• **What is required**: Lines with the string "красоты" are to be identified in the listing and copied.

• **Data section**:
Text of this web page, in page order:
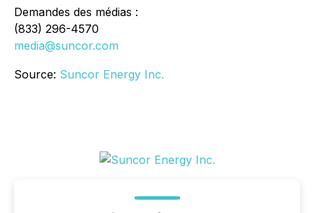
Demandes des médias :
(833) 296-4570
media@suncor.com
Source: Suncor Energy Inc.
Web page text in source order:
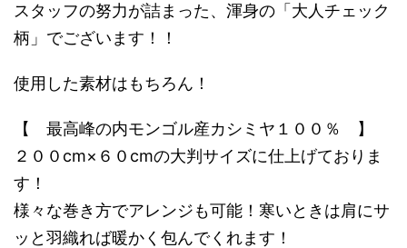
スタッフの努力が詰まった、渾身の「大人チェック
柄」でございます！！
使用した素材はもちろん！
【 最高峰の内モンゴル産カシミヤ１００％ 】
２００cm×６０cmの大判サイズに仕上げておりま
す！
様々な巻き方でアレンジも可能！寒いときは肩にサ
ッと羽織れば暖かく包んでくれます！
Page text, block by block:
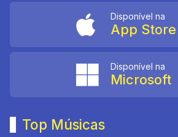
Disponível na
App Store
Disponível na
Microsoft
Top Músicas
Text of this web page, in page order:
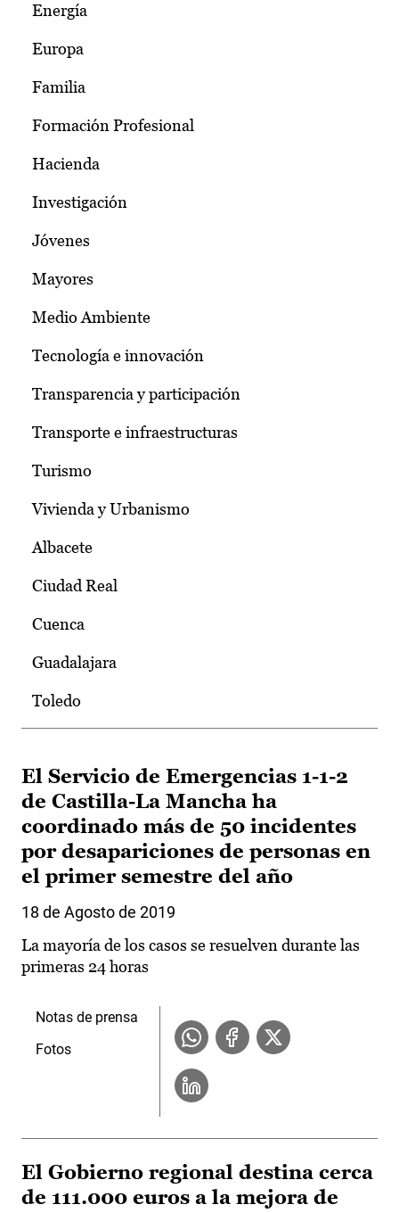
Energía
Europa
Familia
Formación Profesional
Hacienda
Investigación
Jóvenes
Mayores
Medio Ambiente
Tecnología e innovación
Transparencia y participación
Transporte e infraestructuras
Turismo
Vivienda y Urbanismo
Albacete
Ciudad Real
Cuenca
Guadalajara
Toledo
El Servicio de Emergencias 1-1-2
de Castilla-La Mancha ha
coordinado más de 50 incidentes
por desapariciones de personas en
el primer semestre del año
18 de Agosto de 2019
La mayoría de los casos se resuelven durante las
primeras 24 horas
Notas de prensa
Fotos
El Gobierno regional destina cerca
de 111.000 euros a la mejora de
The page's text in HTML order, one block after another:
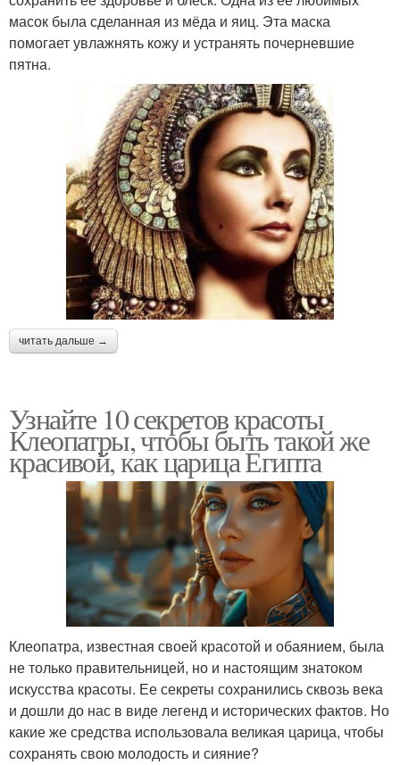
масок была сделанная из мёда и яиц. Эта маска
помогает увлажнять кожу и устранять почерневшие
пятна.
читать дальше →
Узнайте 10 секретов красоты
Клеопатры, чтобы быть такой же
красивой, как царица Египта
Клеопатра, известная своей красотой и обаянием, была
не только правительницей, но и настоящим знатоком
искусства красоты. Ее секреты сохранились сквозь века
и дошли до нас в виде легенд и исторических фактов. Но
какие же средства использовала великая царица, чтобы
сохранять свою молодость и сияние?
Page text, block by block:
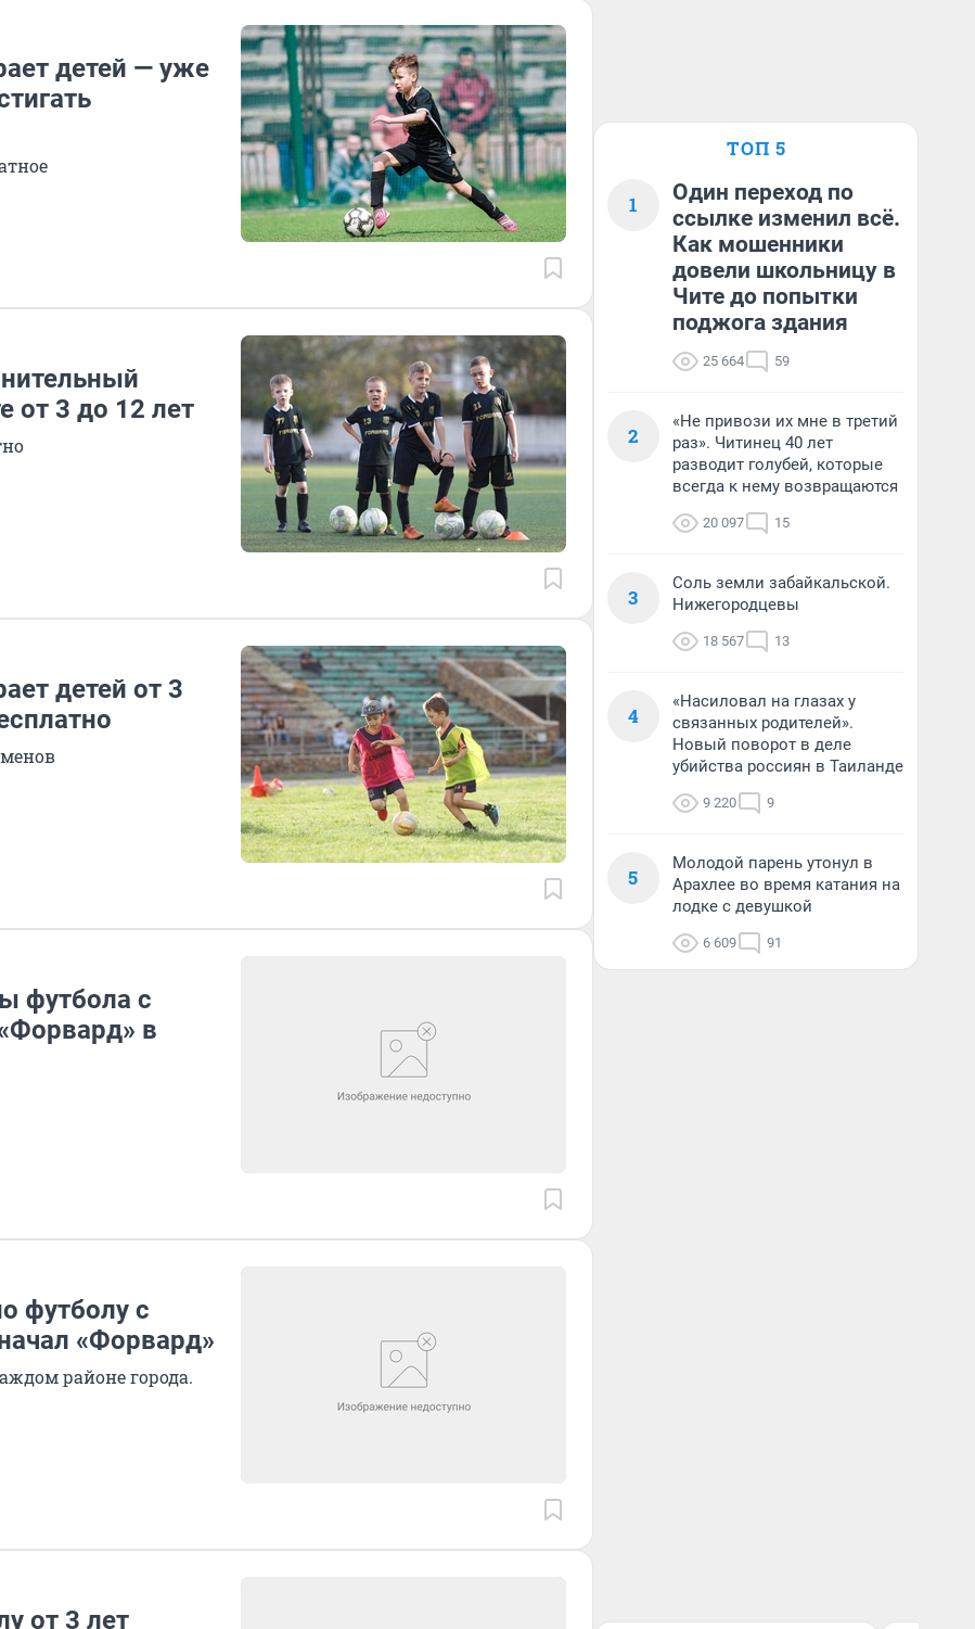
детей — уже
от 3 до 12 лет
детей от 3
футбола с
в
футболу с
«Форвард»
районе города.
от 3 лет
ТОП 5
1
Один переход по
ссылке изменил всё.
Как мошенники
довели школьницу в
Чите до попытки
поджога здания
25 664 59
2
«Не привози их мне в третий
раз». Читинец 40 лет
разводит голубей, которые
всегда к нему возвращаются
20 097 15
3
Соль земли забайкальской.
Нижегородцевы
18 567 13
4
«Насиловал на глазах у
связанных родителей».
Новый поворот в деле
убийства россиян в Таиланде
9 220 9
5
Молодой парень утонул в
Арахлее во время катания на
лодке с девушкой
6 609 91
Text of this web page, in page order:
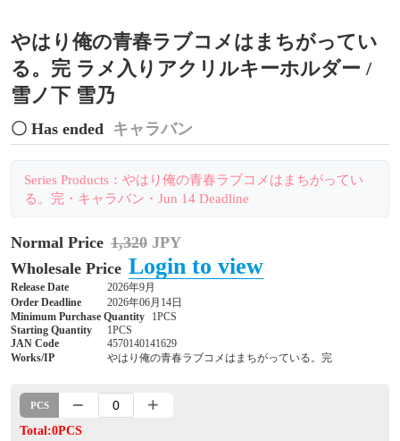
やはり俺の青春ラブコメはまちがってい
る。完 ラメ入りアクリルキーホルダー /
雪ノ下 雪乃
〇 Has ended キャラバン
Series Products：やはり俺の青春ラブコメはまちがってい
る。完・キャラバン・Jun 14 Deadline
Normal Price 1,320 JPY
Wholesale Price Login to view
Release Date
2026年9月
Order Deadline
2026年06月14日
Minimum Purchase Quantity
1PCS
Starting Quantity
1PCS
JAN Code
4570140141629
Works/IP
やはり俺の青春ラブコメはまちがっている。完
PCS
Total:0PCS
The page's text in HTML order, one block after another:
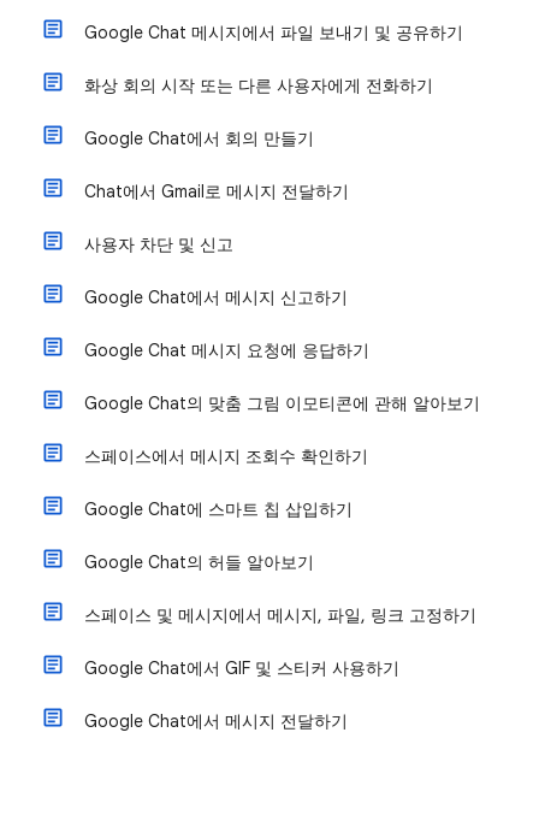
Google Chat 메시지에서 파일 보내기 및 공유하기
화상 회의 시작 또는 다른 사용자에게 전화하기
Google Chat에서 회의 만들기
Chat에서 Gmail로 메시지 전달하기
사용자 차단 및 신고
Google Chat에서 메시지 신고하기
Google Chat 메시지 요청에 응답하기
Google Chat의 맞춤 그림 이모티콘에 관해 알아보기
스페이스에서 메시지 조회수 확인하기
Google Chat에 스마트 칩 삽입하기
Google Chat의 허들 알아보기
스페이스 및 메시지에서 메시지, 파일, 링크 고정하기
Google Chat에서 GIF 및 스티커 사용하기
Google Chat에서 메시지 전달하기
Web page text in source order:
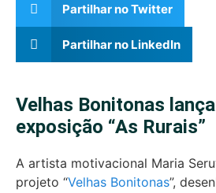
Partilhar no Twitter
Partilhar no LinkedIn
Velhas Bonitonas
exposição “As Rurais”
A artista motivacional Maria
projeto “Velhas Bonitonas”,
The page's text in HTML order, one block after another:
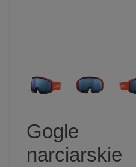
Gogle
narciarskie

• **Answer space**:
Узнайте 10 секретов красоты
искусства красоты. Ее секреты сохранились сквозь века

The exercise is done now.